Scientists from the University of Oklahoma have established a groundbreaking technique for incorporating a single nitrogen atom into molecules, unveiling new avenues in pharmaceutical research and advancement. Recently published in the journal Science, this study is attracting international interest from pharmaceutical entities.

Nitrogen atoms and nitrogen-based chemical frameworks, known as heterocycles, are essential in medicinal chemistry and drug innovation. A team spearheaded by OU associate professor Indrajeet Sharma has shown that by utilizing a transient chemical called sulfenylnitrene, scientists can insert a nitrogen atom into bioactive compounds, modifying them into novel pharmacophores that are beneficial for drug creation.

This technique, referred to as skeletal editing, draws inspiration from Sir Derek Barton, who was awarded the Nobel Prize in Chemistry in 1969.

“Eighty-five percent of all drugs approved by the FDA contain one or more nitrogen atoms. Furthermore, when examining the top 200 brand-name pharmaceuticals, 75-80% incorporate nitrogen heterocycles,” he stated.

“By selectively integrating one nitrogen atom into these existing drug heterocycles during the later phases of development, we can alter the biological and pharmacological characteristics of the molecule without modifying its functionalities. This could unveil unexplored territories in drug discovery.”

Sharma noted that this skeletal editing approach fosters increased drug diversity because, instead of creating new pharmaceuticals from the ground up, researchers can insert a single nitrogen atom to develop a new array of drugs. Nitrogen is crucial in this process as DNA, RNA, proteins, and amino acids all comprise nitrogen, indicating that Sharma’s findings could have extensive implications on the potential treatment of ailments like cancer and neurological disorders.

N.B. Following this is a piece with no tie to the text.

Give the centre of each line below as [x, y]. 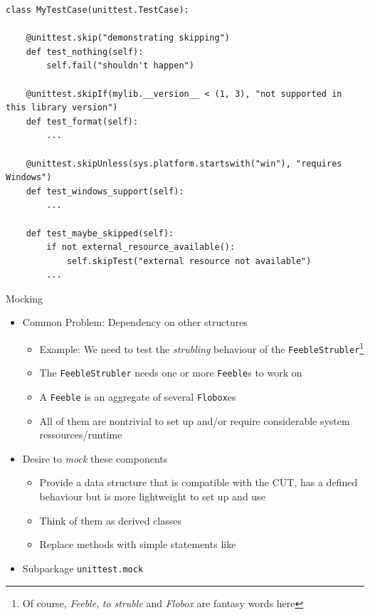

Previous studies in this domain illustrated a similar principle but relied on traditional nitrenes and produced an excess of oxidizing agents, which were incompatible with numerous drug compounds. Sharma’s team implements a method to generate sulfenylnitrenes that is free of additives and metals and is compatible with other functional groups contained within the molecule.

“The expense associated with many drugs is linked to the number of steps involved in their production, and pharmaceutical companies seek methods to minimize these steps. By adding a nitrogen atom in the final stages of development, new drugs can be produced at a lower cost. It’s akin to refurbishing a structure rather than constructing it anew,” he remarked.

“Health care access is not uniform across the board. Even in the United States, annual health expenditures exceed $12,000 per person. By simplifying the large-scale production of these pharmaceuticals, we could lower health care costs for vulnerable populations globally.”